[[ Data for analysis, beginning ]]
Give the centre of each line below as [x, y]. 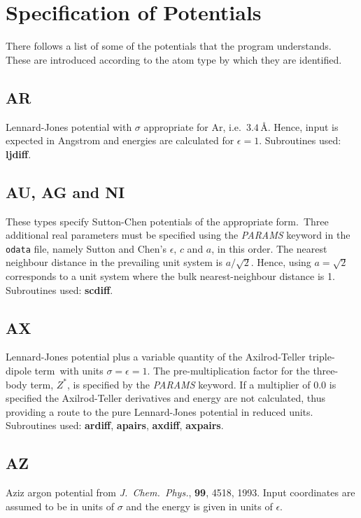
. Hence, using [281, 262]
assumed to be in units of [60, 506]
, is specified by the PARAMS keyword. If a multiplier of [189, 384]
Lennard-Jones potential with [69, 126]
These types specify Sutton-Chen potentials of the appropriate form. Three [167, 221]
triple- [322, 357]
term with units [69, 370]
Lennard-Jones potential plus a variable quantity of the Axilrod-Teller [156, 357]
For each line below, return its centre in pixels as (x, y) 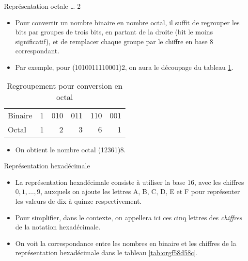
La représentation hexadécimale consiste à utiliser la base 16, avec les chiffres (130, 182)
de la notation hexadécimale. (58, 227)
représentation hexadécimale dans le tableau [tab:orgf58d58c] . (107, 253)
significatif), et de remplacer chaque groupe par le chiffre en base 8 (114, 41)
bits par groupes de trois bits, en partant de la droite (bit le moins (114, 32)
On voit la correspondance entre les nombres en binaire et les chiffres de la (126, 243)
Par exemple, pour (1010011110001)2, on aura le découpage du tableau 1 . (124, 67)
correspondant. (37, 51)
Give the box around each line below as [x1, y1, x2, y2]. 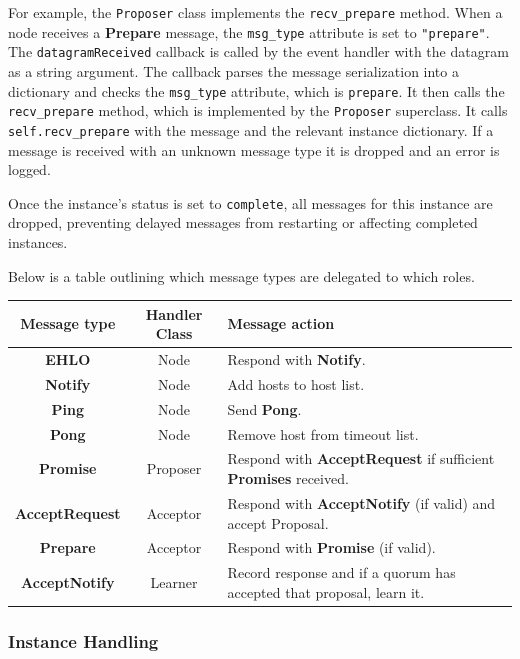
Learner [150, 571, 198, 592]
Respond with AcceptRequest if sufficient [227, 448, 495, 469]
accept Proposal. [227, 512, 329, 533]
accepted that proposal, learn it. [227, 581, 425, 602]
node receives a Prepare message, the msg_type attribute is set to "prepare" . [8, 21, 490, 42]
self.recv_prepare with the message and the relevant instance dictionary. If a [8, 119, 494, 140]
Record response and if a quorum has [227, 562, 456, 583]
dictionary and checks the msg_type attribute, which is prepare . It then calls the [8, 80, 505, 101]
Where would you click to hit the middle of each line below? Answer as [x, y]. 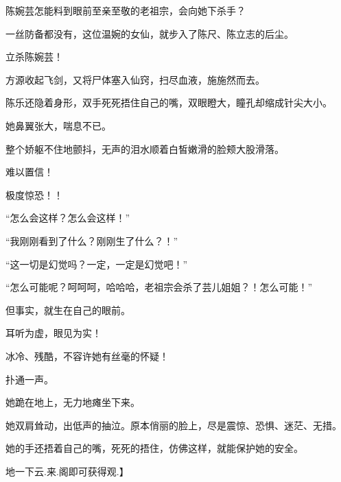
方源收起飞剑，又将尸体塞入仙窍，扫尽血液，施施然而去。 [135, 79]
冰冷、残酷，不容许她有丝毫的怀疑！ [87, 356]
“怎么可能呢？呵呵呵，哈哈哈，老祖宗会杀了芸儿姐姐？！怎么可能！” [159, 287]
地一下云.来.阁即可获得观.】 [67, 471]
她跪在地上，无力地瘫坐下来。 [73, 402]
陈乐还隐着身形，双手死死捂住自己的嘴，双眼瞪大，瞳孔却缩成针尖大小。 [169, 103]
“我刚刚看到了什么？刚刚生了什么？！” [92, 240]
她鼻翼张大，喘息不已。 [58, 125]
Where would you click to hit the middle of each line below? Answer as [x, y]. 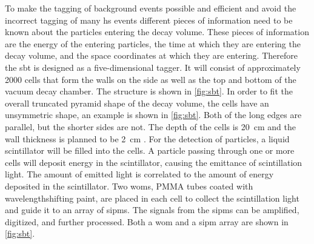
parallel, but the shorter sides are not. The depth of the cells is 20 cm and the [151, 126]
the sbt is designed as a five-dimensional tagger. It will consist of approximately [153, 67]
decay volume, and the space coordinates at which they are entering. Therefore [151, 55]
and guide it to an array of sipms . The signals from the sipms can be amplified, [152, 210]
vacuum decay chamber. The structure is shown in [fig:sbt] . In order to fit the [149, 91]
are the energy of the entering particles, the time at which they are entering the [153, 43]
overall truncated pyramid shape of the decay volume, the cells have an [137, 103]
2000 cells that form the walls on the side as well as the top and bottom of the [151, 79]
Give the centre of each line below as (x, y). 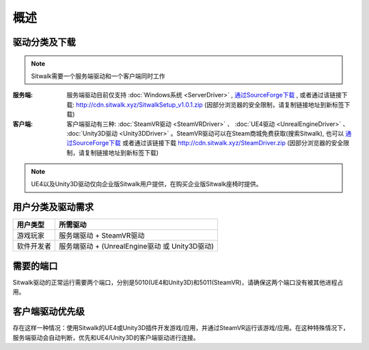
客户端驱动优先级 (49, 312)
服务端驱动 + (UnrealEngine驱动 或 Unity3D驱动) (137, 247)
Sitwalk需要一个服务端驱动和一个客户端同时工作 (98, 76)
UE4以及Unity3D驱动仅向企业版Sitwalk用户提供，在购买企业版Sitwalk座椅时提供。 (147, 184)
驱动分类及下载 (44, 42)
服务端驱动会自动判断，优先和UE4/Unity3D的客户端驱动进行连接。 (106, 337)
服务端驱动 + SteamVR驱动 (102, 236)
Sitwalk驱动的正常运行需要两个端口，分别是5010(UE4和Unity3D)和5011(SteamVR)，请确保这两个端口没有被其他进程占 (178, 282)
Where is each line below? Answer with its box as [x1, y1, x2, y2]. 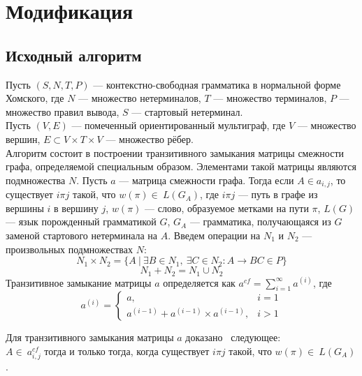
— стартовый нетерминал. [131, 104, 243, 119]
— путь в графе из [238, 187, 318, 202]
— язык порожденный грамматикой [6, 214, 157, 229]
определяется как [163, 275, 236, 289]
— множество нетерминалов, [78, 91, 201, 105]
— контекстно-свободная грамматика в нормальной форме [93, 77, 341, 91]
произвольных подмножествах [6, 241, 133, 256]
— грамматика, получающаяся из [189, 214, 331, 229]
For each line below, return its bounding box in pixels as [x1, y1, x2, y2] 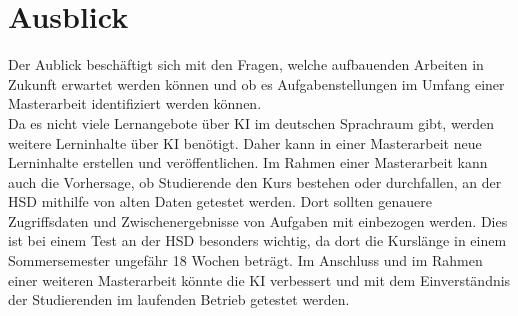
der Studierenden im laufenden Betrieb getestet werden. [8, 289, 350, 310]
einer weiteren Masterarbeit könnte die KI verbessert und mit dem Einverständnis [8, 269, 511, 290]
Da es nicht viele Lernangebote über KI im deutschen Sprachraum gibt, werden [8, 112, 495, 133]
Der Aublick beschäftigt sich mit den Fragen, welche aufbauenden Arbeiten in [8, 54, 484, 75]
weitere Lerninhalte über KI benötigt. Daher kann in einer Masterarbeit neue [8, 132, 482, 153]
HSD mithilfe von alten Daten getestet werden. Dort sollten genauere [8, 191, 432, 212]
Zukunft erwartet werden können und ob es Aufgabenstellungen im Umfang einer [8, 73, 505, 94]
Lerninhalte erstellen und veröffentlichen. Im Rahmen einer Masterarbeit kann [8, 152, 488, 173]
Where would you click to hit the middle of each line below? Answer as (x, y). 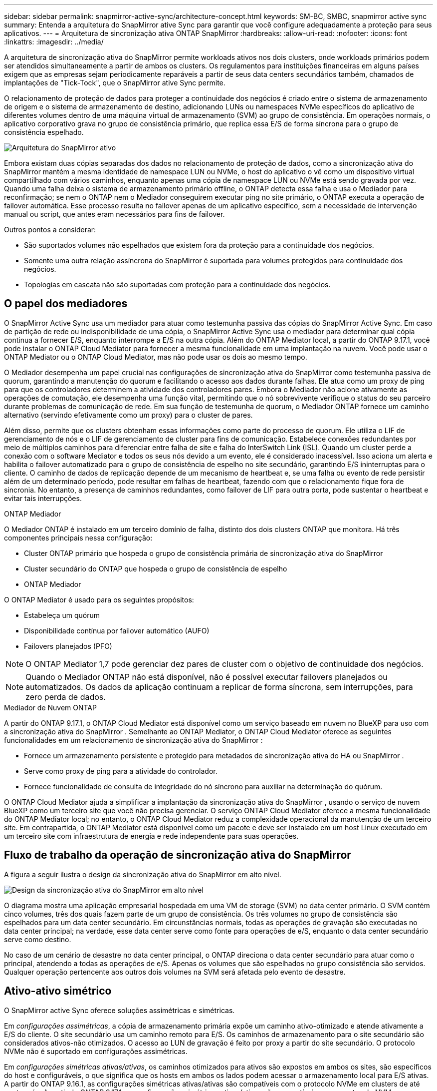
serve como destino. (38, 939)
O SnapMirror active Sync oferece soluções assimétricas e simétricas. (119, 1010)
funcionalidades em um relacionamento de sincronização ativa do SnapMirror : (133, 740)
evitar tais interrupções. (43, 498)
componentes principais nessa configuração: (78, 538)
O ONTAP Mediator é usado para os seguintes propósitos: (99, 599)
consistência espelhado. (44, 132)
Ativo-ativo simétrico (58, 991)
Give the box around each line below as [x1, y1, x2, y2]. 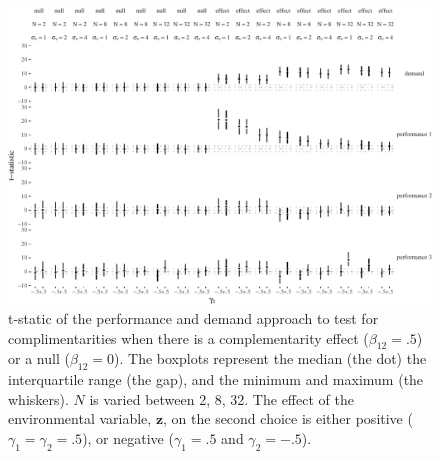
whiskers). [8, 388, 69, 409]
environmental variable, [8, 408, 152, 429]
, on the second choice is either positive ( [163, 408, 413, 429]
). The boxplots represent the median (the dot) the [114, 348, 427, 369]
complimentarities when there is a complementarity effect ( [8, 327, 369, 348]
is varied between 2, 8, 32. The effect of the [89, 388, 354, 409]
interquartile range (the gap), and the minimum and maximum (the [8, 369, 424, 390]
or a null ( [8, 348, 70, 369]
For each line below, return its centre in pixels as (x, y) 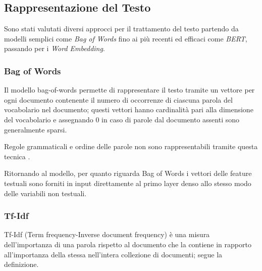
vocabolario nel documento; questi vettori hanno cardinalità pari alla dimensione (129, 109)
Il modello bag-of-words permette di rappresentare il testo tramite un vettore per (129, 90)
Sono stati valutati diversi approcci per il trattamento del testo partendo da (121, 29)
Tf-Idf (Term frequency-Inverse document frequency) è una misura (107, 234)
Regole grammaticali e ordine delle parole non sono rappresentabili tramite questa (131, 146)
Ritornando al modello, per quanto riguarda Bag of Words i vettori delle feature (128, 173)
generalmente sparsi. (36, 129)
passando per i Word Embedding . (55, 48)
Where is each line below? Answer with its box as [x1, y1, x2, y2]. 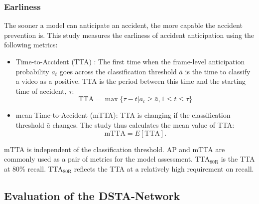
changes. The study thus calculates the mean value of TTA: [52, 119, 235, 130]
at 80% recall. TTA [4, 163, 63, 174]
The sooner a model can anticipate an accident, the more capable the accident [4, 20, 243, 30]
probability [15, 66, 49, 76]
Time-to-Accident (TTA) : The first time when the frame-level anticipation [15, 56, 245, 66]
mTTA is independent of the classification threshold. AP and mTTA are [4, 144, 225, 154]
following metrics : [4, 39, 58, 50]
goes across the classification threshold [59, 66, 177, 76]
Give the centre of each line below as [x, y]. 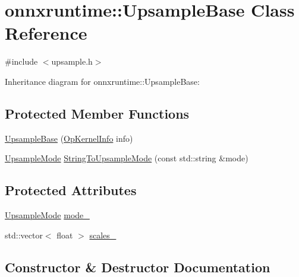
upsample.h [72, 61]
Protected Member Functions [97, 113]
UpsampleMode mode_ [47, 215]
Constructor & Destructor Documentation [138, 267]
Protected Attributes [71, 190]
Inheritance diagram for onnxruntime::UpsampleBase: [102, 81]
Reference [46, 33]
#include [21, 61]
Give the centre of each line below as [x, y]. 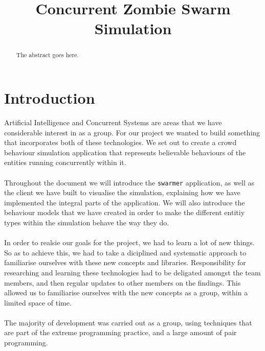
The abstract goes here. [47, 55]
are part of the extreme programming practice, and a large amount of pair [120, 332]
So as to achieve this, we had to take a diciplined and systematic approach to [125, 252]
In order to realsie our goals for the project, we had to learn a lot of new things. [129, 242]
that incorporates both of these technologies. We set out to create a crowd [120, 142]
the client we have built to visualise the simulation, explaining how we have [122, 192]
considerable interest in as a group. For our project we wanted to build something [132, 132]
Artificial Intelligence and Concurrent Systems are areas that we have [113, 122]
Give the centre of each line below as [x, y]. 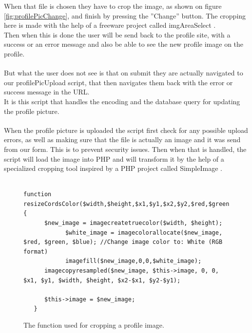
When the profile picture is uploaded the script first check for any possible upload [126, 130]
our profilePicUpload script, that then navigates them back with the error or [118, 82]
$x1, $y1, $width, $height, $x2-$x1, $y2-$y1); [102, 280]
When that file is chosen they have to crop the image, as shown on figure [113, 6]
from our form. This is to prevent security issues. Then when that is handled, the [125, 149]
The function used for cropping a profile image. [94, 325]
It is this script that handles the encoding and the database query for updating [122, 101]
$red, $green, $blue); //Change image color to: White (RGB [123, 242]
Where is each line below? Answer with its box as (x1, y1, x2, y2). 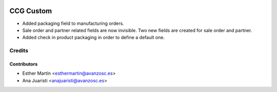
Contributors (9, 61, 38, 67)
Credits (9, 47, 28, 54)
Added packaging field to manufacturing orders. (22, 20, 124, 26)
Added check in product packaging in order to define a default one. (22, 35, 165, 41)
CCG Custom (9, 7, 52, 15)
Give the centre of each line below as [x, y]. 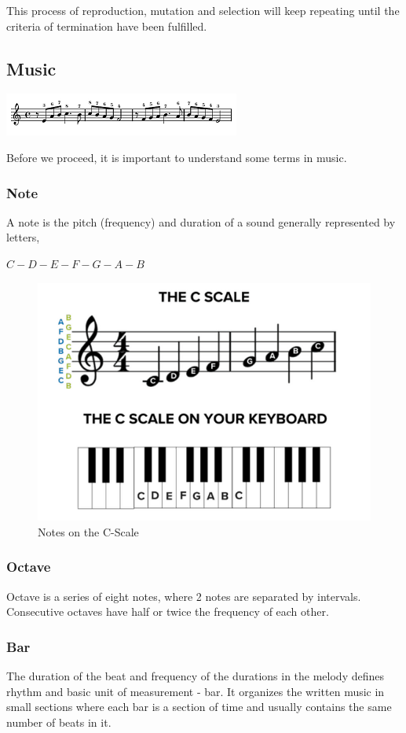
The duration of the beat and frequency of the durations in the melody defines [195, 676]
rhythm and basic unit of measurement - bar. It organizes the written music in [196, 691]
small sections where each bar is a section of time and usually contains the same [199, 707]
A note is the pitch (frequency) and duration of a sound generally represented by [201, 221]
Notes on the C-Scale [88, 531]
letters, [23, 237]
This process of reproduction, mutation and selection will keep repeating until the [203, 10]
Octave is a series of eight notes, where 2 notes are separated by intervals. [184, 596]
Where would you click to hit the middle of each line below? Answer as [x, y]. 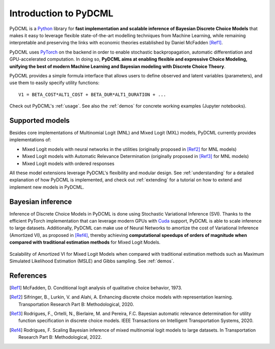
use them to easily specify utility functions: [54, 83]
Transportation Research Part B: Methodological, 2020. [76, 304]
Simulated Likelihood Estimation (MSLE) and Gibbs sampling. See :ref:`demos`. [92, 261]
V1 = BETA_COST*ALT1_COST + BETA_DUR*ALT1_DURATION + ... [92, 95]
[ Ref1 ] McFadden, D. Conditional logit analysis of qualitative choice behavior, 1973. [96, 287]
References [28, 275]
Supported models [39, 120]
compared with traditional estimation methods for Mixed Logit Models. [85, 243]
[[ Data for analysis, end ]]
» **Work instructions**: In the data above, find the line with "On voit la correspondance" and the line with "accepted that proposal, learn". Please copy exactly those two lines and every line between them, but not the pictures.

» **Reply**:
On voit la correspondance entre les nombres en binaire et les chiffres de la (126, 243)
Par exemple, pour (1010011110001)2, on aura le découpage du tableau 1 . (124, 67)
correspondant. (37, 51)
Give the box around each line below as [x1, y1, x2, y2]. 
Learner [150, 571, 198, 592]
Respond with AcceptRequest if sufficient [227, 448, 495, 469]
accept Proposal. [227, 512, 329, 533]
accepted that proposal, learn it. [227, 581, 425, 602]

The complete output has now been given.